:: Task details ::
How many lines of the data include the string "silny"? State that number alone.

== Segment start ==

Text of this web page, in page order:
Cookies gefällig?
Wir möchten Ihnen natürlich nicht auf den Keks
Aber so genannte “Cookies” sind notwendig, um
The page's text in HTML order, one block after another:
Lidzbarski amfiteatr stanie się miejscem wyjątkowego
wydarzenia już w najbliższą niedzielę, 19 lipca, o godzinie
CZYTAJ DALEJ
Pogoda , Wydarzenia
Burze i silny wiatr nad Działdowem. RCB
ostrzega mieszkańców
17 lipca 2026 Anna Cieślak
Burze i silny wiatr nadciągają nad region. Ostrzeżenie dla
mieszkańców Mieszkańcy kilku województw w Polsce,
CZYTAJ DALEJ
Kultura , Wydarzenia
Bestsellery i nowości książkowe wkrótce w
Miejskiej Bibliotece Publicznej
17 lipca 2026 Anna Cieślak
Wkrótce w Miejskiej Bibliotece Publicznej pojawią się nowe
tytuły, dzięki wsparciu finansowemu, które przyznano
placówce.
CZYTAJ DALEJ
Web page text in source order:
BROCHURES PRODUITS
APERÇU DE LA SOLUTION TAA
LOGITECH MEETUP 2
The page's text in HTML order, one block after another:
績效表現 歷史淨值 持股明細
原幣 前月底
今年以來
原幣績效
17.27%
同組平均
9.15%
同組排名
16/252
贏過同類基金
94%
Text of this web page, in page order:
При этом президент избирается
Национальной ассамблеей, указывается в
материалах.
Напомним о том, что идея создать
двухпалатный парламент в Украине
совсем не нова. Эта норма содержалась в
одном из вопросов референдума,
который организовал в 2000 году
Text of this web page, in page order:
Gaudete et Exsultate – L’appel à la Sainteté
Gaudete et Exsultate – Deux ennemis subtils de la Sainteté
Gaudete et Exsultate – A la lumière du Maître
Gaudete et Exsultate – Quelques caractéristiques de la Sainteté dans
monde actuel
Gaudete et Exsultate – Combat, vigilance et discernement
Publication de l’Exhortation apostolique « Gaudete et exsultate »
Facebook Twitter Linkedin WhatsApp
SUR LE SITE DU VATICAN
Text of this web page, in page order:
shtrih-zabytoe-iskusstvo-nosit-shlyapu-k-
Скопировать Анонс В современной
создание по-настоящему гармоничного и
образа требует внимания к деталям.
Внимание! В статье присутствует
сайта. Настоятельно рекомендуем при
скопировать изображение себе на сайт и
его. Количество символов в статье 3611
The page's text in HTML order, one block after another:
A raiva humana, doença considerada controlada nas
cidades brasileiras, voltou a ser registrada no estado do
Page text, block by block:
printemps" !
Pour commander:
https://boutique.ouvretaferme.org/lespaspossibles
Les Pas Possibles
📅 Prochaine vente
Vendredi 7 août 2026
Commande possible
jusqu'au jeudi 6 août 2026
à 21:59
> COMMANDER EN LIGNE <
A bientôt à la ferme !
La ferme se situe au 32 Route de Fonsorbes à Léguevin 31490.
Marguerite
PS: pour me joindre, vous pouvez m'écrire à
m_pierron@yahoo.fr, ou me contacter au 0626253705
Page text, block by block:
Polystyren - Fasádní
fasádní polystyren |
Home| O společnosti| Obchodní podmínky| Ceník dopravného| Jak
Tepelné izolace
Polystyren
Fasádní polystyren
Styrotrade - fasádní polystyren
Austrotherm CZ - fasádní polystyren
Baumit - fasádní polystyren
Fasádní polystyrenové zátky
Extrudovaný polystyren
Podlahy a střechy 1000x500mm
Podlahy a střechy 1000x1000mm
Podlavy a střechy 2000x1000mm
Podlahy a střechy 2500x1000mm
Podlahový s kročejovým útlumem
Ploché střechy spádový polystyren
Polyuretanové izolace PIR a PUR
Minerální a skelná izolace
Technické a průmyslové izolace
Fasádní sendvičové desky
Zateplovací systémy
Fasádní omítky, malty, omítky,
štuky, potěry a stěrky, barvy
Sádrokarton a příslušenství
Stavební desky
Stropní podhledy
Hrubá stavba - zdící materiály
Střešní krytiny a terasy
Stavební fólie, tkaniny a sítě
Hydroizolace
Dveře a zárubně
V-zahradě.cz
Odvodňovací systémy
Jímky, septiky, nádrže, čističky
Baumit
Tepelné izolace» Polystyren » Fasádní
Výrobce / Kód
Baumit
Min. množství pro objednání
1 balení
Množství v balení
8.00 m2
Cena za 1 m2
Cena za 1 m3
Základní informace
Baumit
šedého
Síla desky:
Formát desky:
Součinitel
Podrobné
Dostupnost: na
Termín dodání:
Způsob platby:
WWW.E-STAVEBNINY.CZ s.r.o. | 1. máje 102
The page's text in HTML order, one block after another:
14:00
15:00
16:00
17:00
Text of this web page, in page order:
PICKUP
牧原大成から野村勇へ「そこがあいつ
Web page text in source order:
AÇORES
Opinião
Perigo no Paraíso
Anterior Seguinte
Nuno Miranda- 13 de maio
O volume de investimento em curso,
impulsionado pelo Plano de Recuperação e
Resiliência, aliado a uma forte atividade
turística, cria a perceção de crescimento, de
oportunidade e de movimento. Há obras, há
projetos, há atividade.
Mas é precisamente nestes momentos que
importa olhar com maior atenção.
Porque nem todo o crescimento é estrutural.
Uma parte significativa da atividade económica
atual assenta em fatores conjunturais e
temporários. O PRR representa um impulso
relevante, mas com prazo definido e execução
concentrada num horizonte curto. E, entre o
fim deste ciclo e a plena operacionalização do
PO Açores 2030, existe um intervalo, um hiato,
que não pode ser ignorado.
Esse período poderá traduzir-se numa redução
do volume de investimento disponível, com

== Segment end ==

:: Result for this exercise ::
2